Unable to hunt, my food supplies started to dwindle by the fourth day. Not that I felt that hungry, but starving yourself when you’re this sick is never good. Half asleep, limbs aching and trembling, I tried climbing up the path to reach the forest in the hopes of finding some edible mushrooms or berries. I went a grand total of three steps before I twisted my ankle and fell to the forest floor. Just to add injury to more injury, I cut open my left hand on some rock in the process.
I rolled a spare shirt around the wound and spent the rest of the day cradling it against my chest. I kept alternating between sleep and slumber, suffering through cold chills and feverish sweats. I would have kept within the tent for another day, but thirst got the better of me. A night spent coughing and sneezing had left my throat raw. I’d have hacked off a limb for some warm tea and a dollop of honey. As it stood, I had to make do with what little rainwater the buckets and jars I’d placed near the tent had collected.
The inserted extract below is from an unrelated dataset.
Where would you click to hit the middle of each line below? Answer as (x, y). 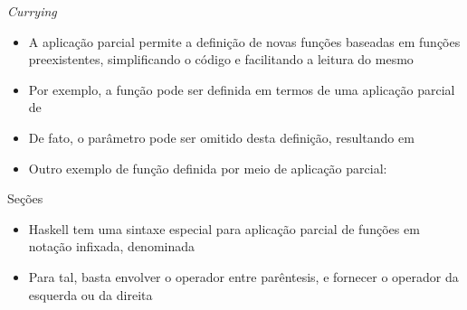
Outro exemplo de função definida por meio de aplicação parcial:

After filling up an empty bottle to the brim, I turned to walk back to the tent. I damn near coughed up a lung as I stood back up. Before I could go inside, something caught the corner of my eye. A man was standing in the bay. Though he had water up to his knees, he didn’t seem perturbed by the cold.
Every single part of me wanted to get back to the warm cocoon of clothes and blue and yellow blankets I had in the tent. Back to sleep and forgetfulness, far away from the biting wind. But I couldn’t move.
The man’s outline was familiar. It should have been. I’d known that tall, rigid silhouette the instant I’d laid eyes on him, even though he was facing away. A cough later, my feet started walking on their own. One step, then another, then yet another towards that man I knew couldn’t be there. I blinked hard, once, twice, four times… and the man was still there, impossible though it was.
I’d stopped just shy of the waves’ reach when my father turned towards me. He levelled a gaze at me that could freeze the ocean itself. He was the same as the day I’d last seen him, a little over six years ago.
It was at my cousin’s funeral. Gerard had died at the age of forty-eight from pancreatic cancer. He was gone four months after first hearing the diagnosis. If it’d been anyone else, I wouldn’t have come, but Gerard and I had been close when we were kids. Our parents had lived on the same street. As soon as his mum deemed me old enough to look after him, I’d take the little brat on hour-long bike rides out in the countryside. I would sit on the saddle and hold on to the handlebar grips while Gerard sat on the rear luggage carrier, holding onto me tight. The feeling of his tiny arms, just large enough to encircle my waist, was strong as I entered the church. His delighted cries of, “Go faster, Killian, go faster!” echoed with my every step.
I stayed near the back of the church for the service, making a point not to sit in the same aisle as my father. That way, I could do my best to ignore his presence as the ceremony went on. That was the very reason I’d showed up at the last minute, betting on the first couple of rows to be full.
But I hadn’t been able to avoid a run-in with my father later that afternoon. The mourners had gathered in the nearest pub; we couldn’t miss each other in that cramped up place. That tends to happen when you were the only two people who were a good head taller than anyone else.